Did I guess well and -if yes- would it be possible to replace the ownership by a reference counting?
Many thanks,
Régis

Attachments (3)

VBox.log.3 (46.5 KB ) - added by Régis Desgroppes 13 years ago.
prematurely ended VM log
VBox-A.log (90.9 KB ) - added by Régis Desgroppes 13 years ago.
logs of machine A (normal termination)
VBox-B.log (47.0 KB ) - added by Régis Desgroppes 13 years ago.
logs of machine B (abnormal termination)

Download all attachments as: .zip

Change History (11)

by Régis Desgroppes, 13 years ago

Attachment: VBox.log.3 added

prematurely ended VM log

comment:1 by Frank Mehnert, 13 years ago

Your guess is not correct. If the VBoxSVC daemon terminates when the first VM shuts down then it most probably crashes and this is a bug. Could you try if you are still able to reproduce this problem with VBox 4.0.6?

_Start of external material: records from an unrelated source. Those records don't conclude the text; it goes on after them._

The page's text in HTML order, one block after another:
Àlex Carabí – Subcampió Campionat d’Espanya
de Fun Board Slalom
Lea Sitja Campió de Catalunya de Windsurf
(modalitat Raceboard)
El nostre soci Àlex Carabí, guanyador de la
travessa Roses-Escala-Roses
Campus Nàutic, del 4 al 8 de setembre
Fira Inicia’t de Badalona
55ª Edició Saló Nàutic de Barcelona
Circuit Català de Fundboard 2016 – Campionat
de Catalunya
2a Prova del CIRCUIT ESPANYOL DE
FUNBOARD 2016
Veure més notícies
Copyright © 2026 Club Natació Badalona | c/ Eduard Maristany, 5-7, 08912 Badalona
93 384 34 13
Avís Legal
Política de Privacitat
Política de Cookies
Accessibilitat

comment:2 by Klaus Espenlaub, 13 years ago

Terminating VBoxSVC was always controlled by reference counting, since VirtualBox 1.0. What you get must be actually a really evil kind of crash since starting with VirtualBox 4.0 there is code in VBoxHeadless which detects VBoxSVC crashes and terminates the VM cleanly, and if this happens there will be a line in the log indicating this kind of emergency termination was triggered.

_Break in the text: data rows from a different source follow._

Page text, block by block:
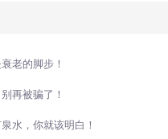
老的脚步！
再被骗了！
水，你就该明白！
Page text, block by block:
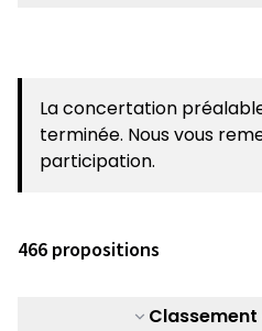
La concertation
terminée. Nous vous
participation.
466 propositions
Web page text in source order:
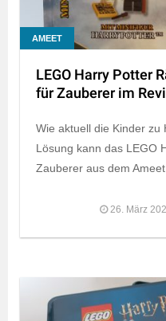
AMEET
LEGO Harry Potter
für Zauberer im
Wie aktuell die Kinder zu
Lösung kann das LEGO
Zauberer aus dem Ameet
26. März
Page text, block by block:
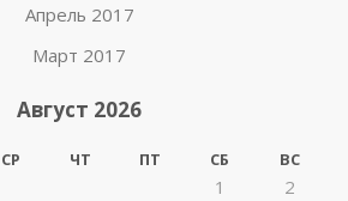
Апрель 2017
Март 2017
Август 2026
СР ЧТ ПТ СБ ВС
1
2
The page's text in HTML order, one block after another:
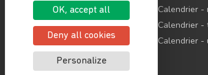
OK, accept all
Deny all cookies
Personalize
l’écosystème sportif.
Calendrier -
Calendrier -
Calendrier
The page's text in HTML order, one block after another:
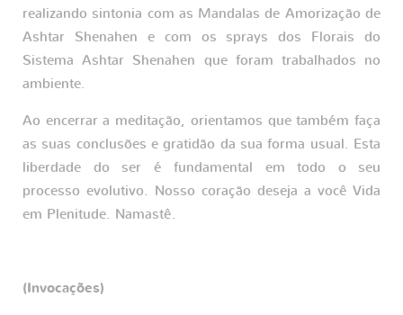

No idea what's going wrong in your case, however it's certainly not expected behavior. When I tried what you described with the current state of the 4.0 branch it simply worked. I also double checked the correct behavior of the emergency termination by sending VBoxSVC SIGSEGV, and it worked flawlessly.

VBoxSVC should be always daemonized, i.e. be a subprocess of pid 1. I assume you start the VMs through IMachine::launchVMProcess, and in this case the VMs will be subprocesses of VBoxSVC.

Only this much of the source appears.